Published by New York State Law Reporting Bureau pursuant to Judiciary Law § 431.
This opinion is uncorrected and will not be published in the printed Official Reports.


Decided on June 30, 2008
Supreme Court, Westchester County


In the Matter of the Application of POP Displays USA, LLC, Petitioner, For a Judgment Pursuant to Article 78 of the Civil Practice Law and Rules,

against

City of Yonkers, Mark B. Russell, City of Yonkers Assessor, Qwest Communications Corporation and Tuckahoe Owners, LLC, Respondents.




07/26147



Hiscock & Barclay LLP

Attorneys for Petitioner

2000 HSBC Plaza

100 Chestnut Street

Rochester, New York 14604

Attn: Edward C. Daniel III, Esq.

Frank R. Rubino, Esq.

Corporation Counsel

Attorney for City of Yonkers & Mark D. Russell, City Assessor

Yonkers City Hall - Room 300

Yonkers, New York 10701-3883

Attn: Alain M. Nachev, Esq.

Epstein Becker & Green P.C. Attorneys for Tuckahoe Owners, LLC

250 Park Avenue

New York, New York 10177-1211

Attn: Andrew R. Tulloch, Esq.

Barbara G. Zambelli, J.



In this hybrid CPLR Article 78 proceeding and action for declaratory and injunctive relief, the petitioner, POP Displays USA, LLC, (hereinafter "petitioner") seeks relief relating to the tax assessment by the City of Yonkers (hereinafter "City") and Mark B. Russell, the City's tax assessor (hereinafter "Assessor"), of three condominium units leased by petitioner and located at 555 Tuckahoe Road in the City of Yonkers.[FN1] Specifically, as to Condominium Unit 1 ("Unit 1"), petitioner seeks to have the October 30, 2007 supplemental assessment and tax bill levied for that unit for the City's July 1, 2007 to June 30, 2008 fiscal year declared a nullity, as petitioner contends that the City's issuance of that bill was ultra vires in that it was not issued in accordance with the procedures set forth in the Real Property Tax Law ("RPTL"). As to Condominium Unit 2 ("Unit 2"), petitioner seeks a declaration that the Assessor erroneously included the value of improvements not actually present on Unit 2 in assessing its value and seeks to compel the Assessor to set an assessed value for the unit that is commensurate with values of other similarly situated property in the City and to take action upon petitioner's tax refund application for Unit 2. As to Condominium Unit 3 ("Unit 3"), petitioner seeks a declaration that the Assessor obtained proof that this unit should have been granted tax exempt status and further seeks to compel the Assessor to take action on petitioner's tax refund applications for that unit.

The three condominium units at issue herein were created in 2001, when the property owner at the time, Tuckahoe Development, LLC, (hereinafter "Development") issued a declaration converting the property located at 555 Tuckahoe Road into three condominium units (Verified Petition, Exhibit A).

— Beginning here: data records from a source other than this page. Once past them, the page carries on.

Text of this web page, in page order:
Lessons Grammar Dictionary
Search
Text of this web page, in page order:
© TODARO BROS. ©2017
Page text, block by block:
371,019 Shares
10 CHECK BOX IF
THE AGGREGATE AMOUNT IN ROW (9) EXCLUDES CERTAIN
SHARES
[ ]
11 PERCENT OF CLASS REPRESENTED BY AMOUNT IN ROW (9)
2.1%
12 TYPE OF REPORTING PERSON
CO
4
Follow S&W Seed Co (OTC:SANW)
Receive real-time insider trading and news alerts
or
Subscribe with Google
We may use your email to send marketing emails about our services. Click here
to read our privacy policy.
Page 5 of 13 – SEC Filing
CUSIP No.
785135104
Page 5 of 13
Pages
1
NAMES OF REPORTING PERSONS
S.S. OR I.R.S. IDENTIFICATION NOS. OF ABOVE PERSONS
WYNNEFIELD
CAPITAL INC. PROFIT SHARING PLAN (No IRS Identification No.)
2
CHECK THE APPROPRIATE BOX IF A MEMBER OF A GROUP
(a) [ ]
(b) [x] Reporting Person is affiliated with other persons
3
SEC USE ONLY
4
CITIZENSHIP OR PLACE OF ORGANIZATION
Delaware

The City identified the individual Units on the tax map as section 4, block 4038, lots 101 (Unit 1), 201 (Unit 2), and 301 (Unit 3), respectively. Also in 2001, Development conveyed Units 1 and 3 to respondent Tuckahoe Owners, (hereinafter "Owners"), but retained ownership in Unit 2, which was improved with a paved parking lot only. In 2001, Owners leased Units 1 and 3 to respondent Qwest Communications Corporation (hereinafter "Qwest"). The terms of the lease between Owners and Qwest required Qwest to pay all duly assessed real property taxes and property tax equivalents [*2]on the leased premises (Verified Petition, Exhibit B)[FN2].

In 2003, Qwest subleased Units 1 and 3 to Creative Solutions Group, Inc. (hereinafter "Creative"), and Owners executed a consent letter to Creative, giving Creative the right to use the parking lot located on Unit 2 (Verified Petition, Exhibits C, D). As a result of the sublease and consent letter, Creative was required to pay all duly assessed real property taxes and property tax equivalents on Units 1, 2, and 3 (Id.).

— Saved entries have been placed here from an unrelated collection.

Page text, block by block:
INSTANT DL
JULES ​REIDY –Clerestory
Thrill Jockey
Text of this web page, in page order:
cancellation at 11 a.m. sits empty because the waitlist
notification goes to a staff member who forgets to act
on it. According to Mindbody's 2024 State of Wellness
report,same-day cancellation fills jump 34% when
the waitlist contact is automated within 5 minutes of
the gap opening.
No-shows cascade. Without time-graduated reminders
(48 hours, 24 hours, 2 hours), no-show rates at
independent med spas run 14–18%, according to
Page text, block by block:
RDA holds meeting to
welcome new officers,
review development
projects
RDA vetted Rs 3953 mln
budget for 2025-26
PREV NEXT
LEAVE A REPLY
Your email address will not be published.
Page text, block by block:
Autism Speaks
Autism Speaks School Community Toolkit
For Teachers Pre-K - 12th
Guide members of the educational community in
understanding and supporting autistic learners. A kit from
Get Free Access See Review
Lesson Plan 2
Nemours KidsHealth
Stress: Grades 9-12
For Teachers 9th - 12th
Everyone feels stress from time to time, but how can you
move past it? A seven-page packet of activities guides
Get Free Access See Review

On September 1, 2004, Creative entered into a sublease agreement for Units 1, 2, and 3 with DIAM USA, Inc. (hereinafter "DIAM"), an entity affiliated with petitioner (Verified Petition, ¶23), which sublease required DIAM to pay all duly assessed real property taxes and property tax equivalents on the leased premises (Verified Petition, Exhibit E).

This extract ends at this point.